Trying to capture the spirit of the thing: M. Emmett Walsh (1935-2024)
The great character actor died earlier this week:
Harrison Ford walks through Union Station, doubling as police headquarters, as the camera comes to meet him, disappearing behind a dusty, trash covered roof, and then finding him at the open door to a man’s office. Ford’s been picked up on some important errand, the kind that interrupted his lunch in the teeming Chinatown eatery he frequents. A man like this isn’t easily intimidated but he knows something’s up or he wouldn’t have broken his lunch date with himself to see to it. Just who does he owe such tormented allegiance? Who’s waiting for him at the end of this cab ride? He’s pressed into a shirt that’s been washed both too much and too little, his mustache seems uneven in the heavy shadows, and his eyes are sunk into his face so differently your brain conjures Picasso’s hand at a canvas. They light up in the dark, musty office. His expression changes every time the camera returns to him. He smiles like an infant when he sees Ford, the bright open features parting his five-o-clock shadow like the Red Sea. Ford shoots him a dirty look, which prompts this: “Don’t be an asshole, Deckard. I’ve got four skin jobs walking the streets.” Suddenly his face is closed, steely and round, an unmarked can of survivalist rations. This man is eating the scene alive and Ford along with him, his voice nagging and echoing like a screen door with a rusty hinge. “I need your magic,” he says. And, like that, “Blade Runner” has properly begun. There is no magic like a performance by M. Emmett Walsh.
[…]
James Caan wanders up to a bar in Karel Reisz’s “The Gambler” and finds a nervous man with thinning hair, big glasses, and a constant shake. The two have money on the same game and watch the result on TV together. Walsh’s gambler is a man unafraid of projecting his desperate, friendless, losing energy into the world. Caan wants to believe himself better than this poor dope, that he’s got his life figured out, but all he’s done is learn how to mask it. The cover up the tics that Walsh so eagerly displays. Would life be so much worse if he were like this man? And yet he can’t ever force himself to be. Would you want to be this man, waiting perpetually in the shimmering purgatory of a Vegas bar to remind people where they are on their arc? To quote a later Walsh character, “My friend, I see you’re gonna force me to deal with you.”

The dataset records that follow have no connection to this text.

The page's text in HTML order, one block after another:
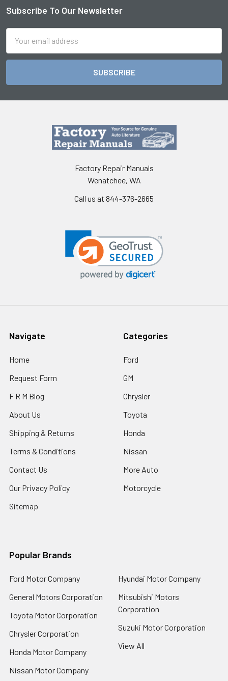
Footer
Subscribe To Our Newsletter
Address
Factory Repair Manuals
Wenatchee, WA
Call us at 844-376-2665
Navigate
Home
Request Form
F R M Blog
About Us
Shipping & Returns
Terms & Conditions
Contact Us
Our Privacy Policy
Sitemap
Categories
Ford
GM
Chrysler
Toyota
Honda
Nissan
More Auto
Motorcycle
Popular Brands
Ford Motor Company
General Motors Corporation
Toyota Motor Corporation
Chrysler Corporation
Honda Motor Company
Nissan Motor Company
Hyundai Motor Company
Mitsubishi Motors
Corporation
Suzuki Motor Corporation
View All

Minor parts in major films piled up; Peter Bogdanovich’s “At Long Last Love” and “Nickelodeon,” Hal Ashby’s “Bound for Glory,” Sidney Lumet’s Serpico, George Roy Hill’s “Slap Shot,” Elaine May’s “Mikey and Nicky,” and Peter Hyams’ “Capricorn One” is a hit rate of which any actor would have been proud. He wasn’t becoming a star, but that was much the better, stars have to prove. He could just have fun, and no one ever seemed like they were having more fun.
So many great parts. I assume most of you will associate him primarily with Blade Runner or Blood Simple — for good reason! — but for me above all he will always be Dickie Dunn, and if Dickie Dunn wrote it it’s got to be true:
RIP, the great actor M. Emmet Walsh who passed away at 88 this week. So many fine performances, but one of my personal favorites is his sports writer Dickie Dunn in the all-time classic SLAP SHOT (1977) where he shared several scenes with Paul Newman. https://t.co/R6NI5xrBZr pic.twitter.com/JG2DZOxAte— Ben Flanagan (@ThisBenFlanagan) March 20, 2024
I think the record will show that there are still plenty of shysters in Florida. R.I.P.